Cut two strips of the mating Velcro strips so they fit in between the battery pack straps (and on top of the battery, mating with its Velcro). Loosely attach the strips to the mating Velcro on the battery pack, with the peel-off adhesive side UP.

When finished, the Velcro arrangement should appear as shown in the next photo.

Remove the adhesive backing from all three Velcro pieces.

Ensure the battery and its Velcro are aligned in the center of the battery bay.

Pick up the end of the battery flap, and apply slight tension to the battery bay flap, while swinging the flap down into place, against the wing bottom. Apply pressure over each Velcro piece. The two Velcro pieces situated on top of the battery will adhere to the flap Velcro, and the Velcro piece on the flap will adhere to the wing body. Carefully lift the flap back up, and the result should be similar to the photos below. Then remove the battery.

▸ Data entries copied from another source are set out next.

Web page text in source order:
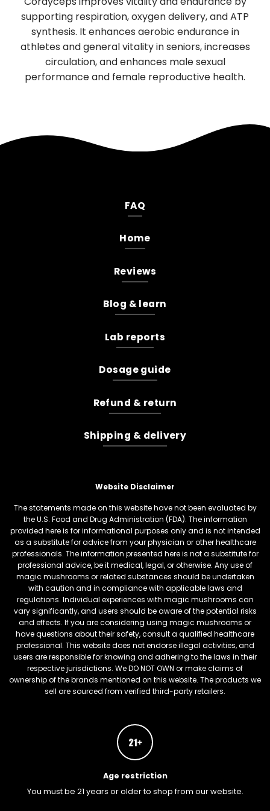
delivery, and ATP
aerobic endurance in
in seniors, increases
male sexual
reproductive health.
digestion and sleep, has
boosting properties. It
function of nerve cells,
neurological health. Daily use
mood, and reduces anxiety
FAQ
Home
Reviews
Blog & learn
Lab reports
Dosage guide
Refund & return
Shipping & delivery
Website Disclaimer
The statements made on this website have not been evaluated by
the U.S. Food and Drug Administration (FDA). The information
provided here is for informational purposes only and is not intended
as a substitute for advice from your physician or other healthcare
professionals. The information presented here is not a substitute for
professional advice, be it medical, legal, or otherwise. Any use of
magic mushrooms or related substances should be undertaken
with caution and in compliance with applicable laws and
regulations. Individual experiences with magic mushrooms can
vary significantly, and users should be aware of the potential risks
and effects. If you are considering using magic mushrooms or
have questions about their safety, consult a qualified healthcare
professional. This website does not endorse illegal activities, and
users are responsible for knowing and adhering to the laws in their
respective jurisdictions. We DO NOT OWN or make claims of
ownership of the brands mentioned on this website. The products we
sell are sourced from verified third-party retailers.
Age restriction
You must be 21 years or older to shop from our website.

Sand and trim the elevons Construct a sanding block from a flat piece of wood, double backed carpet tape and sand paper. You can attach coarse (such as 150 grit) sandpaper on one side and fine (such as 220 grit) sandpaper on the other side.

A supplied 1/8 inch thick, 3 inch wide sheet of balsa has been pre-scored lengthwise with a knife; fold and separate the balsa sheet along this score line; these two pieces are your elevons.

While holding the elevons together, sand their edges until they are identical.



Tape an elevon down to the edge of a tabletop.

Sand the edge of each elevon until their end view profiles match the profile shown below. Note that all sanding occurs on the bottom side of the elevon; the top side remains flat:

Remember that the two elevons need to be prepared as mirror copies of each other (they are not identical copies).

Place one of the elevons where it will belong on the wing (flat side up, and wide end is outboard). Trim the outboard end of the elevon to match the angle of the wing tip:

Trim the inboard elevon ends at an angle of approximately 45 degrees, and providing at least ¾” of clearance from the propeller:

Cut, trim and sand the winglets Choosing from the patterns supplied in Templates #6, #7 and #8, cut 1/16” sheet balsa to the desired shape. Make two winglets.

Sand and round the edges. Fine sand the surfaces with #220 or #320 sandpaper.

Taping the elevons and winglets Vacuum the smoothly-sanded elevons, then apply 3M 77 adhesive spray to the top and bottom surfaces of each elevon; allow to dry 5-10 minutes.

Prepare a very clean table work area, so you can lay down a partly sticky elevon and not have it pick up debris.

Lay the lighter colored tape across the top of the elevon (the flat side), overlapping the edges by at least ¼”.

Flip over the elevon.

Use an X-acto knife to trim the tape overlap to approximately ¼”.

Fold the tape around the edges, trimming the corners as necessary.



The bottom side of the elevon is the side where most of the sanding took place. Tape the bottom side with the darker colored tape, without overlapping beyond the edge of the elevon. Place the edge of the first stripe of tape along the trailing edge (non-hinge) edge of the elevon.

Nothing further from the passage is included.